STL-------set与multiset

1.set(集）、multiset(多集）

2.红黑树

3.基本操作

          insert       

          count和find

          erase

注意：不能通过find进行修改

#include <iostream>
#include <set>

using namespace std;

template <typename Container>
void PrintContents(const Container& c)
{
	//必须加typename  否则linux下编译是不通过的
	typename Container::const_iterator i = c.begin();
	
	while( i!=c.end() )
	{
		cout<<*i<<endl;
		++i;
	}
}

int main( int argc, char** argv )
{
	set<int> a;
	multiset<int> ma;

	a.insert(60);
	a.insert(-1);
	a.insert(3000);
	PrintContents(a);
	/*
	set<int>::const_iterator citr = a.begin();
	for( citr; citr!=a.end(); ++citr )
	{
		cout<<*citr<<endl;
	}*/

	ma.insert(a.begin(), a.end());
	ma.insert(3000);
	ma.insert(3000);
	cout<<"3000 --- total:"<<ma.count(3000)<<endl;
	PrintContents(ma);
	/*
	multiset<int>::const_iterator itr = ma.begin();
	for( ; itr!=ma.end(); ++itr )
	{
		cout<<*itr<<endl;
	}*/

	return 0;
}

请注意 typename Container::const_iterator i ;一定要加上typename。

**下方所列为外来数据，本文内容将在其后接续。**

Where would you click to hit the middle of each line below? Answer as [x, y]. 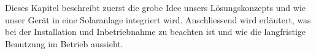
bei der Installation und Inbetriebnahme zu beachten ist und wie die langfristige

即使有些编译器让你通过。

不写的话可能有以下错误

set.cpp: In function `void PrintContents(const Container&)':
set.cpp:9: error: expected `;' before "i"
set.cpp:11: error: `i' undeclared (first use this function)
set.cpp:11: error: (Each undeclared identifier is reported only once for each function it appears
.)
set.cpp: In function `void PrintContents(const Container&) [with Container = std::set<int, std::le
<int>, std::allocator<int> >]':
set.cpp:26:   instantiated from here
set.cpp:9: error: dependent-name ` Container::const_iterator' is parsed as a non-type, but instant
tion yields a type
set.cpp:9: note: say `typename  Container::const_iterator' if a type is meant
set.cpp: In function `void PrintContents(const Container&) [with Container = std::multiset<int, st
:less<int>, std::allocator<int> >]':
set.cpp:38:   instantiated from here
set.cpp:9: error: dependent-name ` Container::const_iterator' is parsed as a non-type, but instant
tion yields a type
set.cpp:9: note: say `typename  Container::const_iterator' if a type is meant

解释：It accurately doesn't treat map<T, A>::const_iterator as a type because it relies on template parameters, T and A. To make the compiler believe you, you need to use the typename keyword.